:: What to do ::
Return every line of the records that includes the string "list".

Entries taken from a collection:
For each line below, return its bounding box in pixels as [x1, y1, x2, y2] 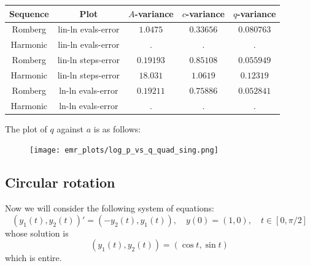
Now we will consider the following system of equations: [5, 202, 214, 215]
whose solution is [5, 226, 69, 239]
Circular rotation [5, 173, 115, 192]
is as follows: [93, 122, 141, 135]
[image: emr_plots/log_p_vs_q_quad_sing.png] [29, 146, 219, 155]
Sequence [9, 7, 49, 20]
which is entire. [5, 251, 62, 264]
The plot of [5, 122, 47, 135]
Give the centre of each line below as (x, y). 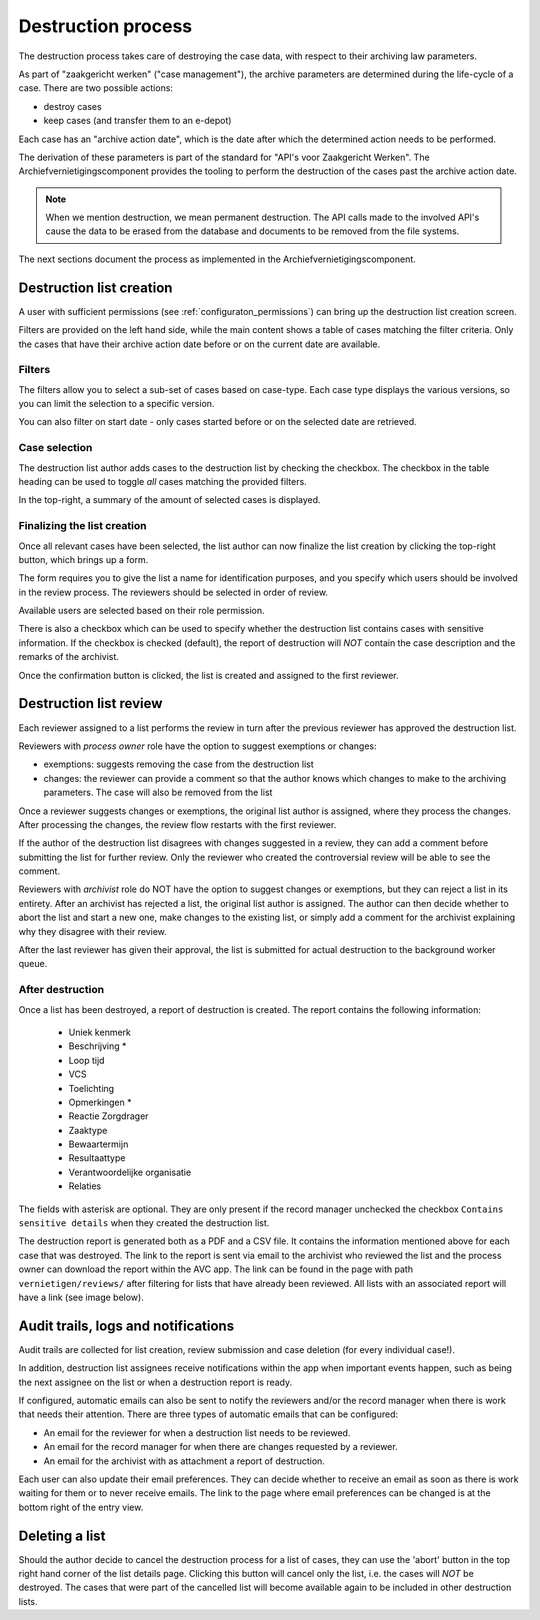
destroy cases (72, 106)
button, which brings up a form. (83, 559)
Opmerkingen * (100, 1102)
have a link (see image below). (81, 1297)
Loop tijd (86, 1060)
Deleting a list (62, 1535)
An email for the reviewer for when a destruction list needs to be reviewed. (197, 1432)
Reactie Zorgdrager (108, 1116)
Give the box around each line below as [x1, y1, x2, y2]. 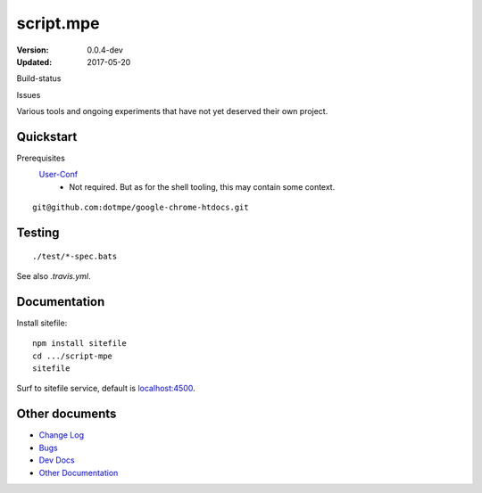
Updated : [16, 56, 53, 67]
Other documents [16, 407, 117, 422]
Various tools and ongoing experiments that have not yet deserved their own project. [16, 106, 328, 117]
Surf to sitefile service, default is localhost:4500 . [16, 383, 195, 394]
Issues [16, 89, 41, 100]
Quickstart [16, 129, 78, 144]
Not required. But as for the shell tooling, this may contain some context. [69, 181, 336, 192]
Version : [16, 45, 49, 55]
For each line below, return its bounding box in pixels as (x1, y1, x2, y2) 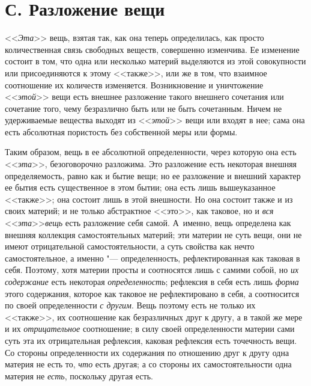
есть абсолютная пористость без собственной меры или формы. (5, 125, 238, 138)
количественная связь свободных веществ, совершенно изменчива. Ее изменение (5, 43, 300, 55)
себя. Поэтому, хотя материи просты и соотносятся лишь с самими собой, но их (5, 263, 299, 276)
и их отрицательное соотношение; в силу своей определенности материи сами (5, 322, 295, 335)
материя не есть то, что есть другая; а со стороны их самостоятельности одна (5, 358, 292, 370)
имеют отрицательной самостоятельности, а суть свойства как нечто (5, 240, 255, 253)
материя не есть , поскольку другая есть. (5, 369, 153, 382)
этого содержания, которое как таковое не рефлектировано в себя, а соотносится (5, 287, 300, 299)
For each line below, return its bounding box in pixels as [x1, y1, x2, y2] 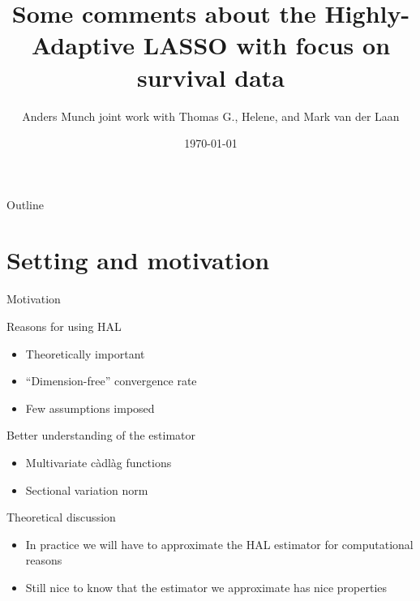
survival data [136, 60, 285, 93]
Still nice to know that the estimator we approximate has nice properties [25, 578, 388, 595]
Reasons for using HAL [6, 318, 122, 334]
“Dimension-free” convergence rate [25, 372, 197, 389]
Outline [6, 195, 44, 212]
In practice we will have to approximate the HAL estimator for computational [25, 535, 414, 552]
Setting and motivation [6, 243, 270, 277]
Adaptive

:: Completed task ::
Deleting a list (62, 1535)
An email for the reviewer for when a destruction list needs to be reviewed. (197, 1432)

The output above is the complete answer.